-- Your task --
The answer is to be the lines below that lie between the line holding "圓麵條，而是有點彎曲捲度的微捲麵條，" and the line holding "месте. Такой подход", inclusive, transcribed exactly and free of pictures.
[Opening Supplied information section]
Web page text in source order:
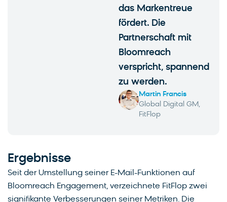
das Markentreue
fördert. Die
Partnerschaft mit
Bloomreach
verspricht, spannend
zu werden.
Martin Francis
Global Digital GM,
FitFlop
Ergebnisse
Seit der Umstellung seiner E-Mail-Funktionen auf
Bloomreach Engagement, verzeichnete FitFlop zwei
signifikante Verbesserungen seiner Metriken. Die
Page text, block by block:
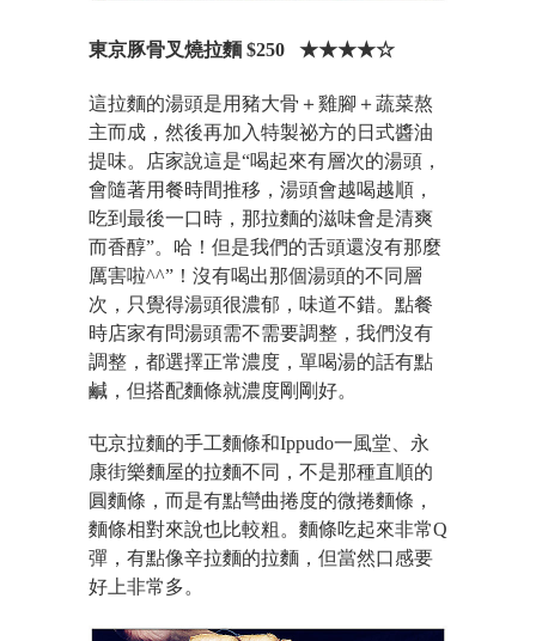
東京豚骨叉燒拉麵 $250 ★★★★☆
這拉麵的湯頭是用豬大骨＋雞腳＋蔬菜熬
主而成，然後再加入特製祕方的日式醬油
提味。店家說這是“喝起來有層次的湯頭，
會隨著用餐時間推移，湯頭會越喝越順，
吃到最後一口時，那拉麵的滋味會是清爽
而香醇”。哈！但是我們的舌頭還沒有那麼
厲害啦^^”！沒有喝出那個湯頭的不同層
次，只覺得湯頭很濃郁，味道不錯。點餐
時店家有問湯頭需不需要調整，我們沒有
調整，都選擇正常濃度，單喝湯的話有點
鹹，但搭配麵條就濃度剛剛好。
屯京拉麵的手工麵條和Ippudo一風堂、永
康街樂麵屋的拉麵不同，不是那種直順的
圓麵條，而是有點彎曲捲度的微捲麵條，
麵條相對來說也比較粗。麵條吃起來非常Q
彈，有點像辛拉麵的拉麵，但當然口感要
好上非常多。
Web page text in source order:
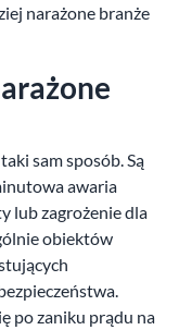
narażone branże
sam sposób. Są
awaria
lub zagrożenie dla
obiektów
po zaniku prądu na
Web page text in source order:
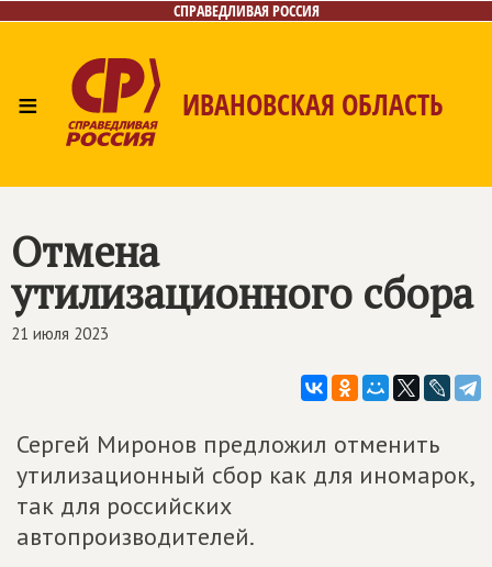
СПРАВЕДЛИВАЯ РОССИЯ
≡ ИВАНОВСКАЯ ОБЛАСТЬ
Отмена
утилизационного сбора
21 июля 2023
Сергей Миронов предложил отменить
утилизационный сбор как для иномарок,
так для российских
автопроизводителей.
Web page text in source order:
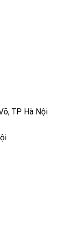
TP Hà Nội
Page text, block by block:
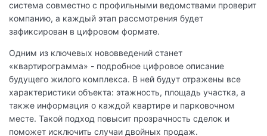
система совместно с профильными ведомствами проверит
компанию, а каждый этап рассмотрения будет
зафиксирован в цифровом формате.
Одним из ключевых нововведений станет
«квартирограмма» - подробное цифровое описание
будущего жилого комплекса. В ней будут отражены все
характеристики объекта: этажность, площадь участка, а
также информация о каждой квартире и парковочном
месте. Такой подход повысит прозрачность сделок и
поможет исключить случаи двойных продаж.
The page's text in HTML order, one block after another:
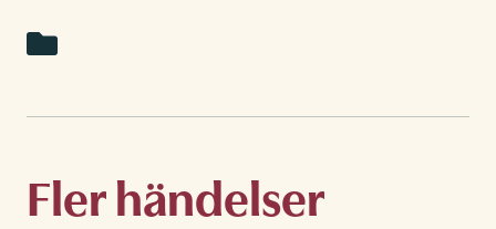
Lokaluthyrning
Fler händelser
[Closing Supplied information section]
-- Answer space --
圓麵條，而是有點彎曲捲度的微捲麵條，
麵條相對來說也比較粗。麵條吃起來非常Q
彈，有點像辛拉麵的拉麵，但當然口感要
好上非常多。
Web page text in source order:
narażone branże
sam sposób. Są
awaria
lub zagrożenie dla
obiektów
po zaniku prądu na
Web page text in source order:
СПРАВЕДЛИВАЯ РОССИЯ
≡ ИВАНОВСКАЯ ОБЛАСТЬ
Отмена
утилизационного сбора
21 июля 2023
Сергей Миронов предложил отменить
утилизационный сбор как для иномарок,
так для российских
автопроизводителей.
Web page text in source order:
TP Hà Nội
Page text, block by block:
система совместно с профильными ведомствами проверит
компанию, а каждый этап рассмотрения будет
зафиксирован в цифровом формате.
Одним из ключевых нововведений станет
«квартирограмма» - подробное цифровое описание
будущего жилого комплекса. В ней будут отражены все
характеристики объекта: этажность, площадь участка, а
также информация о каждой квартире и парковочном
месте. Такой подход повысит прозрачность сделок и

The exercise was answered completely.